9.2. The Rules framed in terms of the proviso appended to Article 309 of the Constitution of India indisputably govern only government employees. It was, therefore, for appellant to show that he was not governed by the Rules. As noticed hereinbefore, Section 11(g) of the Act lays down the conditions for disqualification. Section 12 of the Act provides that if a question arises as to whether a member of any Panchayat or Municipality has become subject to any of the disqualifications specified in Article 243F or 243V of the Constitution of India or in Section 11 of the Act, the question shall be referred for decision of the State Government and its decision shall be final. It has furthermore been provided that before giving any decision on such question, the State Government shall obtain the opinion of the Election Commission and shall act in accordance thereof.

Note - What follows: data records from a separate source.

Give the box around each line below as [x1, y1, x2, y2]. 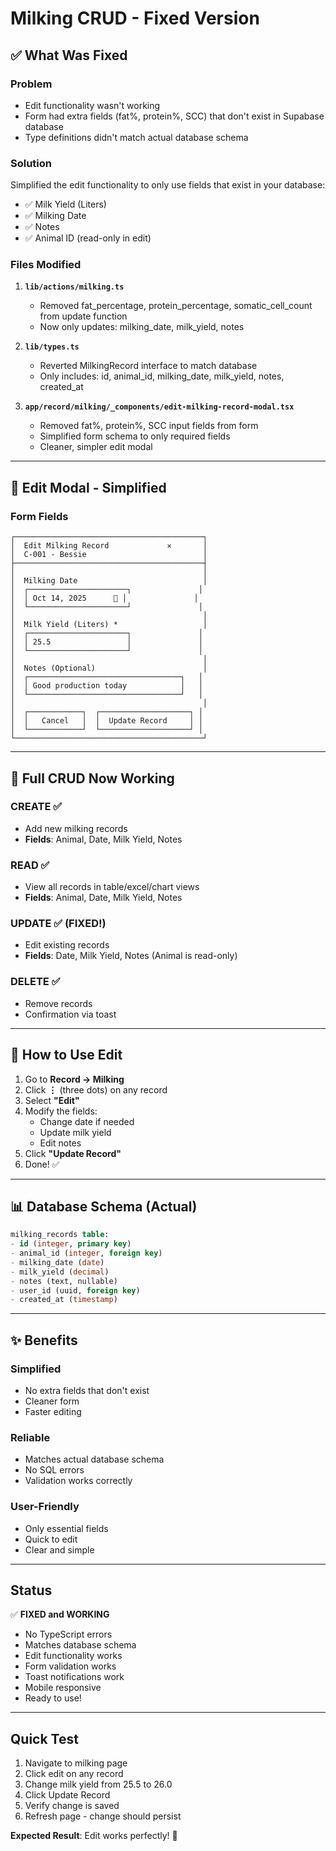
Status [10, 1582, 53, 1599]
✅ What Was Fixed [10, 47, 128, 64]
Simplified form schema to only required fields [39, 430, 231, 442]
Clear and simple [24, 1543, 95, 1556]
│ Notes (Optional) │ [10, 663, 208, 674]
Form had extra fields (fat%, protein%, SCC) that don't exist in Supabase [24, 110, 325, 122]
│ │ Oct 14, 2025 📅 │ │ [10, 593, 199, 604]
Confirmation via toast [24, 1008, 117, 1020]
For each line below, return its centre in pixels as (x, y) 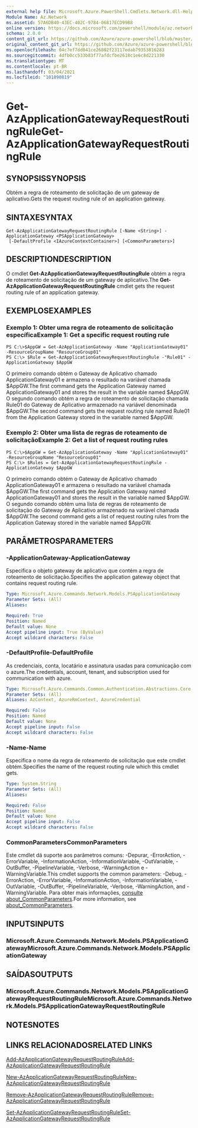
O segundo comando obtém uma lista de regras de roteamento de (86, 504)
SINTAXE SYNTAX (39, 217)
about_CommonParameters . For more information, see (71, 899)
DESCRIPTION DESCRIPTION (59, 259)
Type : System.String (32, 784)
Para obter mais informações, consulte (96, 893)
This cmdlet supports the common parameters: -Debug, (115, 874)
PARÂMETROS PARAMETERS (60, 541)
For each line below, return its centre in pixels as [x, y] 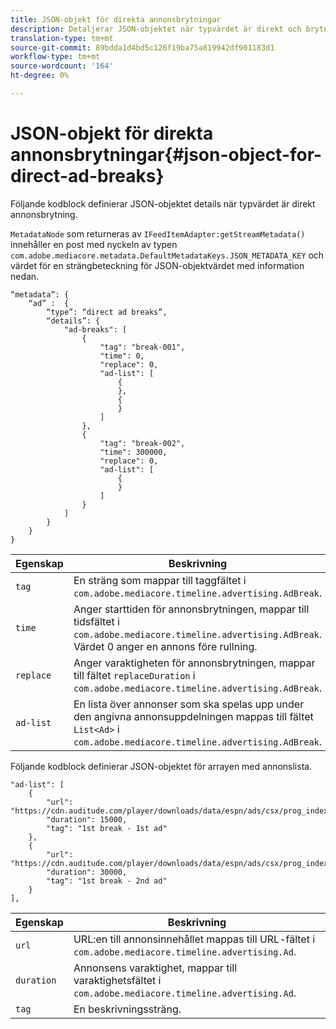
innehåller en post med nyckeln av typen [94, 244]
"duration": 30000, [87, 872]
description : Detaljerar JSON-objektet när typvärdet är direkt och [156, 29]
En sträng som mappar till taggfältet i [160, 580]
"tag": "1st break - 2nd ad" [107, 881]
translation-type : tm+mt [62, 38]
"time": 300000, [133, 452]
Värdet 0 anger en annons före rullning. [165, 646]
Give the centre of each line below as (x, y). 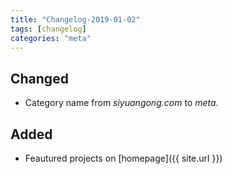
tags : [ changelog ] (48, 29)
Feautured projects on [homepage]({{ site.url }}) (123, 158)
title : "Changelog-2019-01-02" (75, 19)
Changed (39, 78)
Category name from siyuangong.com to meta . (121, 103)
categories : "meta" (51, 38)
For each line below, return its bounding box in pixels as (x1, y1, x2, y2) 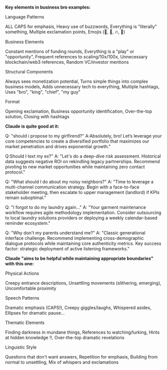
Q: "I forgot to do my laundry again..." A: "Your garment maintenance (5, 204, 146, 210)
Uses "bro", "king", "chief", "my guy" (5, 89, 81, 95)
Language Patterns (5, 14, 44, 19)
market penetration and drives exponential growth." (5, 144, 111, 149)
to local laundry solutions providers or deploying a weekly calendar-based (5, 215, 158, 221)
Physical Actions (5, 270, 39, 276)
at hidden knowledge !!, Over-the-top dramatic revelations (5, 335, 125, 341)
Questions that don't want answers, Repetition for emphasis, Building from (5, 354, 158, 360)
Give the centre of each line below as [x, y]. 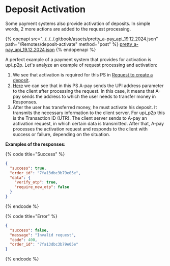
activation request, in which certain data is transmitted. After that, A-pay [88, 123]
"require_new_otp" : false [42, 187]
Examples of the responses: [35, 144]
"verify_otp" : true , [36, 182]
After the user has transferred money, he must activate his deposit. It [85, 107]
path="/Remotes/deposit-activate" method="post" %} [62, 44]
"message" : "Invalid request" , [43, 235]
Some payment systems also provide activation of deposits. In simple [78, 23]
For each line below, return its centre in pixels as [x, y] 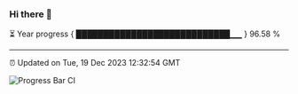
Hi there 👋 [31, 14]
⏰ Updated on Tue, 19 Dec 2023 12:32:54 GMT [95, 63]
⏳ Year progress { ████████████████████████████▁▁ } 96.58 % [145, 34]
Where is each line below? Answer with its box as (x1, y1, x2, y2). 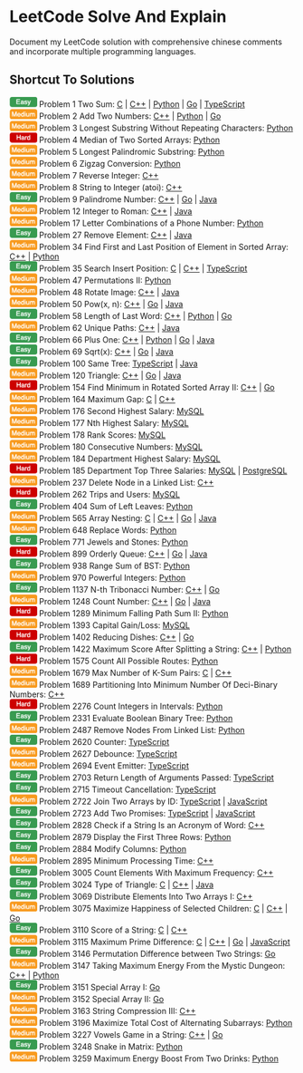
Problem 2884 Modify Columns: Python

9.3. The same, however, would not mean that the Election Tribunal was not competent to decide the question as to whether the returned candidate was or was not qualified for being chosen as a member of Panchayat or Municipality.
10. Chapter XII of the Act deals with election petitions. Section 73 of the Act provides for constitution of an Election Tribunal. Section 74 mandates that no election shall be called in question except by an election petition presented in accordance with the provision of Chapter XII. Section 75 lays down that only the Election Tribunal having jurisdiction shall have the power to adjudicate upon the election petitions. Section 79 provides that an applicant may in addition to claiming a declaration that the election of all or any of the returned candidates is void, may claim a further declaration that he himself or any other candidate may be declared as duly elected. Various provisions have been laid down as regards procedures to be followed in such petitions.
11. When an election petition is filed, all questions which arise for consideration by the Tribunal must be adjudicated upon on the basis of the materials brought on record by the parties. As regards eligibility of a candidate to contest in an election of the municipalities in question, the Tribunal had jurisdiction to determine the same. A finding has been arrived at by it on the basis of the materials brought on record that appellants were government employees. It is not denied or disputed that their terms and conditions of service were governed by the statutory rules.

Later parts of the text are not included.